COMO SETOR PRIMÁRIO, TEMOS RETORNO NOS IMPOSTOS QUE PAGAMOS?

Nosso setor rural encontra-se desprovido de ajuda governamental, na medida em que pagamos a conta a nós imposta e sem a mínima atenção de quem deveria encarar nosso setor como um setor de segurança nacional.

Em recente viagem ao Uruguai, quando nossa Associação dos Engenheiros Agrônomos de Alegrete-AEAA levou um grupo de profissionais em duas visitas técnicas, tivemos oportunidade de conhecer como funciona a estrutura de pesquisa e extensão do INIA – Instituto Nacional de Investigación Agropecuaria-Uruguay.

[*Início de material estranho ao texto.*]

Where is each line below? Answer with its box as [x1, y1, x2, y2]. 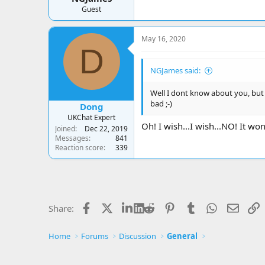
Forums [81, 231, 109, 241]
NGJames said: [150, 65, 201, 76]
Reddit [154, 201, 180, 213]
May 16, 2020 [141, 34, 186, 44]
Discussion [119, 231, 157, 241]
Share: [49, 202, 74, 214]
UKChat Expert [67, 112, 115, 122]
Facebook [91, 201, 131, 213]
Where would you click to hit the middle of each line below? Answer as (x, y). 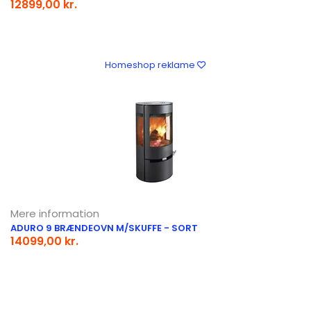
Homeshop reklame (151, 65)
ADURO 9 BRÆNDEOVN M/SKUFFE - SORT (104, 228)
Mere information (55, 213)

O INIA possui cinco (5) estações experimentais, a saber:

La Estanzuela, Las Brujas (Rincón de Colorado-Canelones), Salto Grande (Colonia Gestido-Salto Grande), Tacuarembó  (Tacuarembó e região) e Treinta y Tres ( Treinta Y Tres e arredores).

Visitamos a Estação La Estanzuela, localizada ao sudoeste da região agrícola ganadera do Uruguai no Departamento de Colônia, sobre a Ruta 50 e a 11 Km da Ruta 1. O nome da Estação é “Alberto Boerger”, sendo sua zona de influência compreendida pelos departamentos de Colônia, Soriano, San José, Río Negro, parte de Florida, Flores, Paysandú e Canelones.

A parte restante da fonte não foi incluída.